Be arranged in network 1: registrar D91, the safety storage apparatus D81 of data server D01 and correspondence thereof, pay the safety storage apparatus D82 of application server D02 and correspondence thereof;

Be arranged in the network 2 interconnected with network 1: registrar D90, network terminal D03 (computing machine), mobile terminal D04, and the safety storage apparatus D83 of the two correspondence; With

Be arranged in the network 3 interconnected with paying application server D02: registrar D92, account settlement server D05, account data server D06, and account data server and safety storage apparatus D84 corresponding to account settlement server.

Wherein, the interface paying application server access network 1 is called application interface, and the interface of access network 3 is called payment interface.

Wherein, network 1 and network 2 can be a network.

Wherein, data server D01, pay application server D02, network terminal D03, mobile terminal D04 and all to have registered respectively by registrar D90 and registrar D91 according to the method for S900 presented hereinbefore and added the safe interacted system of network 1 and network 2; Pay application server D02, account settlement server D05, account data server D06 and all add safe interacted system according to the method for S900 presented hereinbefore by registrar D92 registration.Lay respectively among network 1 and network 3, so register respectively to registrar D91 and D92 owing to paying application server D02.

Wherein, data server D01, pay application server D02 corresponding safety storage apparatus also can be identical; The safety storage apparatus that network terminal D03, mobile terminal D04 are corresponding also can be different; The safety storage apparatus that account settlement server D05, account data server D06 are corresponding also can be different.

Wherein, instruction recombination method and the safe storage/reading/transmission method based on the method during the above-mentioned operation of registrar D90, D91 and D92 deployed with devices of registering to each.

Continue with reference to Figure 31, in the safe interacted system of network payment, network terminal D03 or mobile terminal D04 can data server D01 in accesses network 1, and can setting up on data server D01 accesses to your account preserves visit information (can certainly preserve visit information in this locality, its process is identical with S910).
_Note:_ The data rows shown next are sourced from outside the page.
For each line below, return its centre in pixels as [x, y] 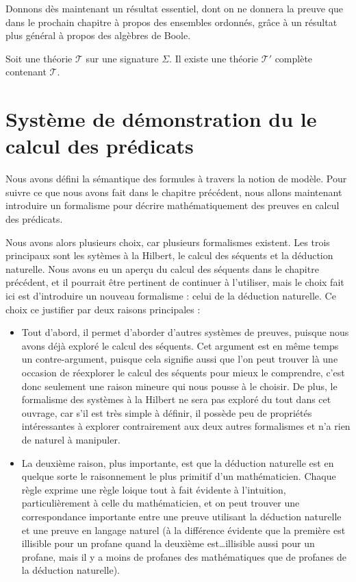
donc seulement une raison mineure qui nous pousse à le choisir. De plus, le [179, 386]
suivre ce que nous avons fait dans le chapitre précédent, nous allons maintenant [174, 192]
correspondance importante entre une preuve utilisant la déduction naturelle [181, 516]
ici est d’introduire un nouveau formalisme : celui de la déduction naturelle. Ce [171, 296]
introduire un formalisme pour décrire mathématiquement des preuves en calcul [173, 205]
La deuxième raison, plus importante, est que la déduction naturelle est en [178, 462]
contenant [26, 72]
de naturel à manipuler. [71, 439]

The process of the data server D01 in network terminal D03 or mobile terminal D04 accesses network 1 is similar to S910, but adds the step of preserving visit information on data server D01.Concrete, this process (i.e. the processing procedure of the data access request of computing terminal) S920 comprises:

S921, computing equipment (network terminal D03 or mobile terminal D04) send request of access to data server D01; This request of access can directly send to data server D01 by computing equipment, also can be transmitted to data server D01 by other application servers;

S922, data server D01 send secure address apply for information to registrar D90, inquire whether this computing terminal is secure address;

S923, registrar D90 send secure address response message to data server D01, inform that this computing terminal is secure address;

S924, obtain affirmative acknowledgement after, data server D01 reads corresponding data according to this request, and this reading process is above-mentioned data safe reading method; If obtain negative response, then data server D01 ignores described data access request;

S925, data server D01 send data answering to computing terminal;

S926, computing terminal determine a part of visit data to be kept on data server D01, and according to above-mentioned secure storage method of data, data server D01 preserves data to safety storage apparatus D81.

Continue with reference to Figure 31, in the safe interacted system of network payment, network terminal D03 or mobile terminal D04 can buy the product or service of accessing by the payment application server D02 in network 1.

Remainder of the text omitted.